[Opening Supplied data section]

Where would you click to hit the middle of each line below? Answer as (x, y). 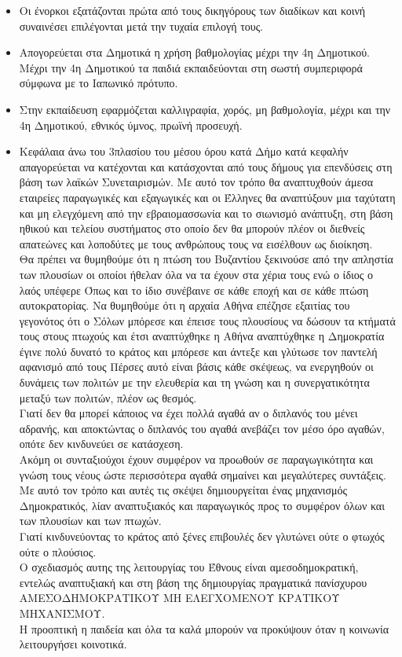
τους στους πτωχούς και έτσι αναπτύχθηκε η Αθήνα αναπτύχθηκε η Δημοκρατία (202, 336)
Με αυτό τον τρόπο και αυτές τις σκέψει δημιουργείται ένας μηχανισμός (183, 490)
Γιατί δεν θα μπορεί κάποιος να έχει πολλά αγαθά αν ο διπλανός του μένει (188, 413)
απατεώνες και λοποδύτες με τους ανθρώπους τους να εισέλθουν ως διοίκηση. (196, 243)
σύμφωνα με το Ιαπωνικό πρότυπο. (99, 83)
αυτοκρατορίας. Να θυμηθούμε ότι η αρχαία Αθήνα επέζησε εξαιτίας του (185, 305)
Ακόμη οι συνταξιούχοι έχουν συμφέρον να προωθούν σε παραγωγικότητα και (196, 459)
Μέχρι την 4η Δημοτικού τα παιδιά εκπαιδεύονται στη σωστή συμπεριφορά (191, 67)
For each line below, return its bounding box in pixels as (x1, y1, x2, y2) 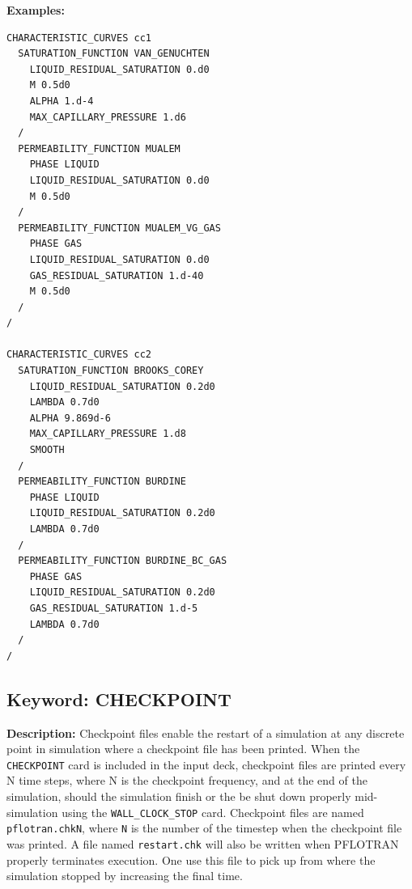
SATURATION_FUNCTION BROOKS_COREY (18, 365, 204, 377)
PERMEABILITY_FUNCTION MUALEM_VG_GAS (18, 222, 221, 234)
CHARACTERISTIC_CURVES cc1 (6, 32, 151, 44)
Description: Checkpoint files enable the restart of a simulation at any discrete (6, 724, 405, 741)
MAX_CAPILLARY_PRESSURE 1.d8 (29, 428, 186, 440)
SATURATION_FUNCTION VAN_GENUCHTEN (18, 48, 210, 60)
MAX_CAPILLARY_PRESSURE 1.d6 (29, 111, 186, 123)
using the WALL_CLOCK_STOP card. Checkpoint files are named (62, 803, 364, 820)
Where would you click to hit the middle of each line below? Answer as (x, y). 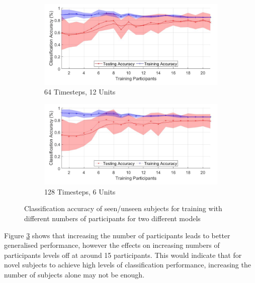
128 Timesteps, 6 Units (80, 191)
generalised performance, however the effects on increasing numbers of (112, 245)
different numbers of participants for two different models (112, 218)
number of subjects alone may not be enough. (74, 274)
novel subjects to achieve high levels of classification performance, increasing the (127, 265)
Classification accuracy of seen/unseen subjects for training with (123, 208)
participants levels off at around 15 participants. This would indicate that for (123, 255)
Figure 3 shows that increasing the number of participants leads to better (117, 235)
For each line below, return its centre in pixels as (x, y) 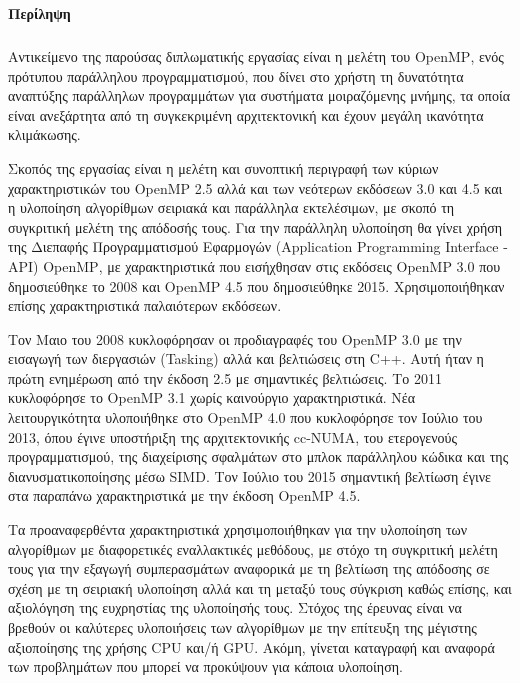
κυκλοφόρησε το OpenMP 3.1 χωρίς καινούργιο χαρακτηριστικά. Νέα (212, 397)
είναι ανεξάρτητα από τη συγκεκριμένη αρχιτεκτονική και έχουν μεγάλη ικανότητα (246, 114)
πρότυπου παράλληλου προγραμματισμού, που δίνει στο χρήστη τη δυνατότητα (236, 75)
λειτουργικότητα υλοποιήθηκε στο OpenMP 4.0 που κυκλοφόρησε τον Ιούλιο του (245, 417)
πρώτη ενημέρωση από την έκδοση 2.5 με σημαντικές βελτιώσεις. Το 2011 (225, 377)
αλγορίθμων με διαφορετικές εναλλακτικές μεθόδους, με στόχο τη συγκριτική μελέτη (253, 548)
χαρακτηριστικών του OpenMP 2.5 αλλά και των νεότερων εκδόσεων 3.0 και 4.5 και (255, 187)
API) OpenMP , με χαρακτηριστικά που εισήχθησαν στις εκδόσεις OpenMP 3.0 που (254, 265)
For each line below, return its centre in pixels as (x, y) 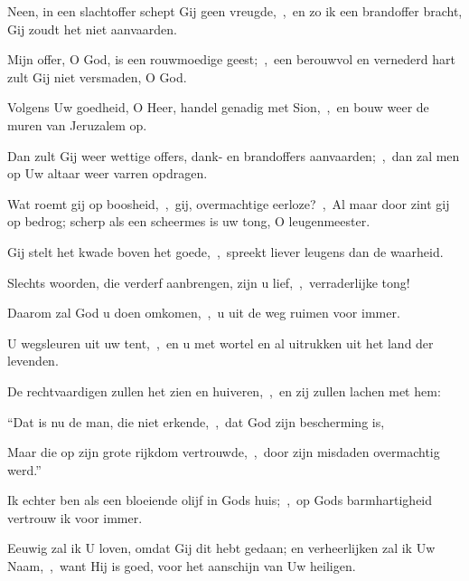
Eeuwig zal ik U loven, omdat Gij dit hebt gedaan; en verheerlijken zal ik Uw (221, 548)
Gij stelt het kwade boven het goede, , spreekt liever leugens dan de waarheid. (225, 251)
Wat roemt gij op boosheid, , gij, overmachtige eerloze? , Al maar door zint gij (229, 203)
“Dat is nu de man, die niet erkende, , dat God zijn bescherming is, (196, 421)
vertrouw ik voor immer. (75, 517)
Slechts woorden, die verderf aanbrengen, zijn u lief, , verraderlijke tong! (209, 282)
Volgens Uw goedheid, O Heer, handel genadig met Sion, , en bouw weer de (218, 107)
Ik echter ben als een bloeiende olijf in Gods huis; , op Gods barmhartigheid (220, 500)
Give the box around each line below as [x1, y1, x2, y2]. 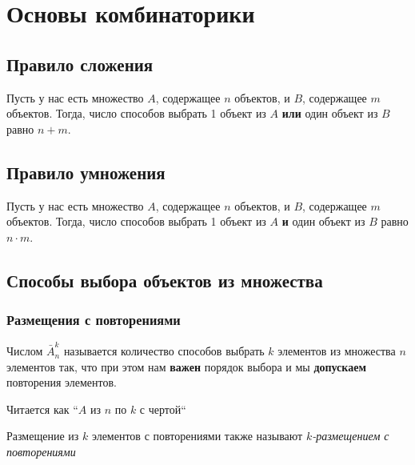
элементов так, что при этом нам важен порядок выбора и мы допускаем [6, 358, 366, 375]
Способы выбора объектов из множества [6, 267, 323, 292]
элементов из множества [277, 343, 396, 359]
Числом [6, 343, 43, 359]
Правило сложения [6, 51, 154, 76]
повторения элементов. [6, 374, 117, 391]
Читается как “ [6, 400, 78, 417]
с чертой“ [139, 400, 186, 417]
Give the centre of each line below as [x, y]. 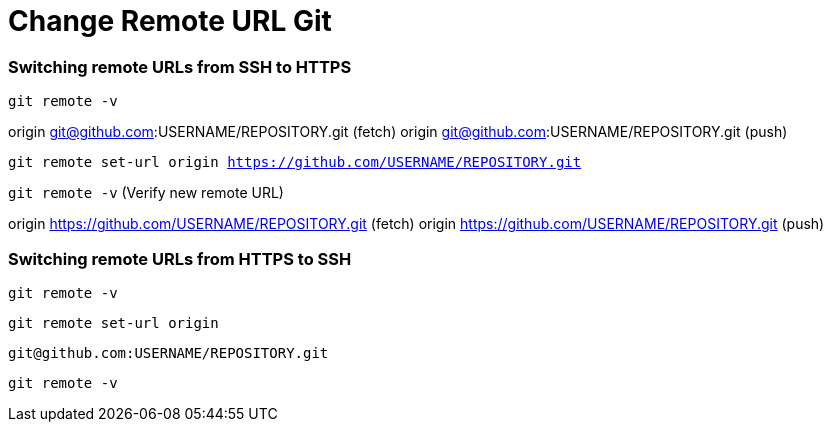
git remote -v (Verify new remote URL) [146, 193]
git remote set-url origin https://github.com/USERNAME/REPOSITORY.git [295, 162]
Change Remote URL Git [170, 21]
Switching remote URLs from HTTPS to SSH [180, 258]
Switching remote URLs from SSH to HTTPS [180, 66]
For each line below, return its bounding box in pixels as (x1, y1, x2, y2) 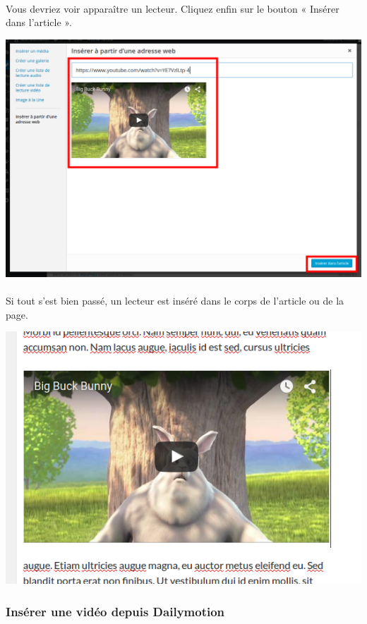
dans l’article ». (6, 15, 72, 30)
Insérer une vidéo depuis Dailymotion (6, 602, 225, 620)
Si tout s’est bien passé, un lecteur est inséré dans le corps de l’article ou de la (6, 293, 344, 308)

[Closing Supplied data section]
[Opening Supplied data section]

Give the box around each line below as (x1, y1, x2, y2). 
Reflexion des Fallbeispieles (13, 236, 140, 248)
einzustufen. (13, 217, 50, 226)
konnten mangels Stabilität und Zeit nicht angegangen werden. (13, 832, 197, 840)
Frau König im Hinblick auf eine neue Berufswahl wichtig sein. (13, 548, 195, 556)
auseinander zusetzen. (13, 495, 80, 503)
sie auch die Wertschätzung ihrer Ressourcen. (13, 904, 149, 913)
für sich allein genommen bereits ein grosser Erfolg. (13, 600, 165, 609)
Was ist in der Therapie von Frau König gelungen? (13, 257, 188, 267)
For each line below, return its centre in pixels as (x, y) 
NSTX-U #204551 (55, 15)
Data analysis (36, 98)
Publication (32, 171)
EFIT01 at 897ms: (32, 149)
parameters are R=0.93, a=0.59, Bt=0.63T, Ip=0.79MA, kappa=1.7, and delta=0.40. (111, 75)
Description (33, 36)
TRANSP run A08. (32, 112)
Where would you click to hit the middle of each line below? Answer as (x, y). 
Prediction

[Closing Supplied data section]
[Opening Supplied data section]

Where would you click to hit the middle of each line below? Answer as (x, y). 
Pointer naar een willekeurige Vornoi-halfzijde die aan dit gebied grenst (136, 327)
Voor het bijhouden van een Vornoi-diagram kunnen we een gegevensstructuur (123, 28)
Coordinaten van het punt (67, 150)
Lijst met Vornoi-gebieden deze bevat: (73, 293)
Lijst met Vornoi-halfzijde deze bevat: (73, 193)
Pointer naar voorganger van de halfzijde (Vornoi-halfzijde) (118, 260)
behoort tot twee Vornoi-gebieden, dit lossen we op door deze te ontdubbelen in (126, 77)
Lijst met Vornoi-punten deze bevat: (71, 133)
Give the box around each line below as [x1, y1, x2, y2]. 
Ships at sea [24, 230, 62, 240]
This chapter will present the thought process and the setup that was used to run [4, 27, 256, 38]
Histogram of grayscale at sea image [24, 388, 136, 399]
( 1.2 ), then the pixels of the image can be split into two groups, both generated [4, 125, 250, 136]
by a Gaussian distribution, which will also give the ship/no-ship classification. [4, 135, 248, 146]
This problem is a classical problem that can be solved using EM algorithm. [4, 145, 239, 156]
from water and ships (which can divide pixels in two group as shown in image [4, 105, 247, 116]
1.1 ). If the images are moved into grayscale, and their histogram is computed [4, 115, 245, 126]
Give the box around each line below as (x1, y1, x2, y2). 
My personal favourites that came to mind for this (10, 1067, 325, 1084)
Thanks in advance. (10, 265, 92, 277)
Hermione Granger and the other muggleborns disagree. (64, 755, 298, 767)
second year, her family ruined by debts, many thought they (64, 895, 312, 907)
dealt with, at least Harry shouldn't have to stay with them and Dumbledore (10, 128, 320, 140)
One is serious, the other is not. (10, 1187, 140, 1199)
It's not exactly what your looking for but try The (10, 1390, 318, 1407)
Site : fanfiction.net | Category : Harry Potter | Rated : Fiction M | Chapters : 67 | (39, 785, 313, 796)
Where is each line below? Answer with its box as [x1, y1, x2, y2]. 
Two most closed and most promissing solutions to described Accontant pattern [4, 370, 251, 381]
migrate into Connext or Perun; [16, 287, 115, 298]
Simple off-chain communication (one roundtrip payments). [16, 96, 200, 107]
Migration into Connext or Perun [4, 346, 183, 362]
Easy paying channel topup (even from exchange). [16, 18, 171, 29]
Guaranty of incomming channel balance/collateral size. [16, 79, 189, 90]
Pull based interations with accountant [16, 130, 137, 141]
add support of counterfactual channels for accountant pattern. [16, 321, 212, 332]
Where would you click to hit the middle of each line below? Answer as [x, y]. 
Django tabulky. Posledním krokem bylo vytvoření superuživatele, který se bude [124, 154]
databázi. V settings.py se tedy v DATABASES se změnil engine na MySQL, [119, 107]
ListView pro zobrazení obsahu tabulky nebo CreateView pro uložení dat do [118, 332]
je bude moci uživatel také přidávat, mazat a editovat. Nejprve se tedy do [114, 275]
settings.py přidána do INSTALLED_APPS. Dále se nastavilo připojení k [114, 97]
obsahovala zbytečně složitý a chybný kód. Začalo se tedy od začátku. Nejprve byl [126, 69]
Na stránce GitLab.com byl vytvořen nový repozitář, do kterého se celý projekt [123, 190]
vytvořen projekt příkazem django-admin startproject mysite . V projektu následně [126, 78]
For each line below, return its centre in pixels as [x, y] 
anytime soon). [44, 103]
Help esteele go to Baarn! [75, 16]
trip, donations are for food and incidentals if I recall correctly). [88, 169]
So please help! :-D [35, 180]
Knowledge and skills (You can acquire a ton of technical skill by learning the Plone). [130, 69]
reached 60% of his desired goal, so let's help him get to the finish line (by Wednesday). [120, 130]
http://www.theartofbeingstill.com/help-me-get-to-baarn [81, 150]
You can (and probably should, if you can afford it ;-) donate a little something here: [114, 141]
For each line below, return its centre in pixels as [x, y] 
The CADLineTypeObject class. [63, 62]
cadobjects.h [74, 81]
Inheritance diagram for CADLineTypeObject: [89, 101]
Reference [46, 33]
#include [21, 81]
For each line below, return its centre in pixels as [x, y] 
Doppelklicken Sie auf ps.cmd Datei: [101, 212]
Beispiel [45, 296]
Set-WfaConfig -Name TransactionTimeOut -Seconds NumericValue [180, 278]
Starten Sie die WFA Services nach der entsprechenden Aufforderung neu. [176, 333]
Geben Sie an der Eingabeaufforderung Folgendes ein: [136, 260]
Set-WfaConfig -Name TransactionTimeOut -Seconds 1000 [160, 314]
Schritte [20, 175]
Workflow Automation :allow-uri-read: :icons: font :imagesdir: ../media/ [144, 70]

[Closing Supplied data section]

For this exercise, set down the lines in the entries above from the one with "Способы выбора объектов" through the one with "Give the centre" exactly as written, without any pictures.

Способы выбора объектов из множества [6, 267, 323, 292]
элементов из множества [277, 343, 396, 359]
Числом [6, 343, 43, 359]
Правило сложения [6, 51, 154, 76]
повторения элементов. [6, 374, 117, 391]
Читается как “ [6, 400, 78, 417]
с чертой“ [139, 400, 186, 417]
Give the centre of each line below as [x, y]. 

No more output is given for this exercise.